PATENT- UND MARKENZENTRUM BREMEN

Der Erfindungsnavigator

Für Wissenschaftlerinnen und Wissenschaftler der Hochschulen und Forschungsinstitute

Wie und wo melde ich meine Erfindung? Wann wird diese patentiert und wie verläuft der Patentierungsprozess? Was passiert nach der Patentierung? Der Erfindungsnavigator gibt Ihnen eine Orientierung auf dem Weg von der Erfindungsmeldung bis zur Verwertung der Erfindung. Hier ein kurzer Überblick:

 

1. MELDUNG EINER ERFINDUNG

Damit aus einer Erfindung tatsächlich ein Patent wird, sind verschiedene Schritte erforderlich. Als ersten Schritt müssen Sie und Ihre Miterfinder_innen eine schriftliche Erfindungsmeldung ausfüllen. Die Vorlage hierfür erhalten Sie über Ihre Hochschule oder bei der InnoWi. Nach Eingang der Meldung beim Arbeitgeber erhalten Sie von diesem eine Eingangsbestätigung.

 

Ist die Erfindungsmeldung vollständig hat Ihr Arbeitgeber vier Monate Zeit zu entscheiden, ob er ein Patent anmelden möchte. Diese Frist kann verkürzt werden, wenn eine zeitnahe Publikation erforderlich ist. Ist die Erfindung unvollständig, muss sie ergänzt werden. Für die Prüfung der Erfindung beauftragen die Hochschulen und Institute die InnoWi.

 

 

 

 

 

 

 

 

 

2. PRÜFUNG DER ERFINDUNG

Damit eine Erfindung erfolgreich patentiert werden kann, muss sie bestimmte Voraussetzungen erfüllen. Die InnoWi führt hierzu verschiedene Recherchen durch und bewertet die Möglichkeiten einer Patentanmeldung 

 

In einem gemeinsamen Gespräch konkretisieren wir die Erfindung und besprechen die Rechercheergebnisse sowie das weitere Vorgehen. Steht der Neuheit Ihrer Erfindung zunächst nichts entgegen, führen wir eine Detailprüfung zur wirtschaftlichen Verwertbarkeit durch. Die Ergebnisse werten wir ebenfalls gemeinsam mit Ihnen aus.

 

Nach Evaluation aller Ergebnisse erstellen wir für Ihren Arbeitgeber ein Gutachten mit Empfehlung zur Inanspruchnahme oder Freigabe der Erfindung.
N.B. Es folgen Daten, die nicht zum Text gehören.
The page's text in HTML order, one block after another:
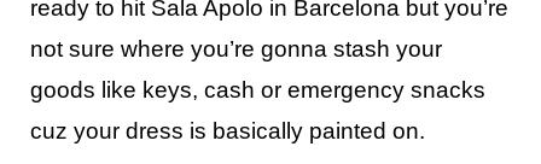
ready to hit Sala Apolo in Barcelona but you’re
not sure where you’re gonna stash your
goods like keys, cash or emergency snacks
cuz your dress is basically painted on.
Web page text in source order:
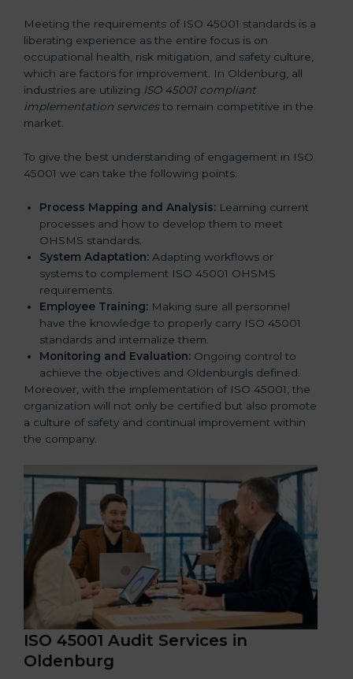
Meeting the requirements of ISO 45001 standards is a
liberating experience as the entire focus is on
occupational health, risk mitigation, and safety culture,
which are factors for improvement. In Oldenburg, all
industries are utilizing ISO 45001 compliant
implementation servicesto remain competitive in the
market.
To give the best understanding of engagement in ISO
45001 we can take the following points:
Process Mapping and Analysis: Learning current
processes and how to develop them to meet
OHSMS standards.
System Adaptation: Adapting workflows or
systems to complement ISO 45001 OHSMS
requirements.
Employee Training: Making sure all personnel
have the knowledge to properly carry ISO 45001
standards and internalize them.
Monitoring and Evaluation: Ongoing control to
achieve the objectives and Oldenburgls defined.
Moreover, with the implementation of ISO 45001, the
organization will not only be certified but also promote
a culture of safety and continual improvement within
the company.
ISO 45001 Audit Services in
Oldenburg

Bei einer Inanspruchnahme wird die Erfindung zum Patent angemeldet.

 

 

 

 

 

 

 

3. PATENTIERUNG

Wird die Erfindung in Anspruch genommen, initiieren und begleiten wir den Patentierungsprozess von der Anmeldung bis zur Erteilung des Patents. Dazu nutzen wir die Expertise von Patentanwälten. Gemeinsam mit Ihnen erarbeitet der Patentanwalt die Anmeldeschrift und reicht diese beim Amt ein. Wichtig ist der Tag der Einreichung, denn von diesem Zeitpunkt an beginnt die Prioritätsfrist.

 

Im Patenterteilungsverfahren prüft das Patentamt die Patentfähigkeit der Erfindung. Spätestens nach sieben Jahre muss im deutschen Patentverfahren ein Prüfungsantrag gestellt werden. Es ergeht immer mindestens ein Prüfungsbescheid, den wir gemeinsam mit dem Patentanwalt und Ihnen beantworten. Das gesamte Patenterteilungsverfahren dauert durchschnittlich zweieinhalb Jahre, am Ende steht die Erteilung oder Zurückweisung des Patents.

 

Innerhalb von zwölf Monaten ab dem Anmeldetag kann das Patent in weiteren Ländern, Regionen oder auch international angemeldet werden. Die Frist zur Nachanmeldung ist nicht verlängerbar. 18 Monate nach der Anmeldung wird die Patentanmeldung offengelegt, d.h. sie wird durch das Patentamt veröffentlicht. Bis zu diesem Zeitpunkt ist die Patentanmeldung für Dritte nicht einsehbar.

 

 
 

 

 

 

 

 

 

4. VERWERTUNG

Am Anfang der Verwertung entwickeln wir gemeinsam mit Ihnen ein Verwertungskonzept und stimmen dieses mit Ihrer Hochschule bzw. Ihrem Institut ab. Erste Maßnahmen betreffen das Marketing und die Öffentlichkeitsarbeit sowie weitergehende Marktrecherchen und die Ansprache von Unternehmen.


Interessiert sich ein Unternehmen für den Kauf oder die Lizenzierung der Erfindung startet der Prozess der Vertragsvorbereitung und -gestaltung. Bei allen Entscheidungen stehen wir in engem Austausch mit Ihnen und den Hochschulen bzw. Instituten.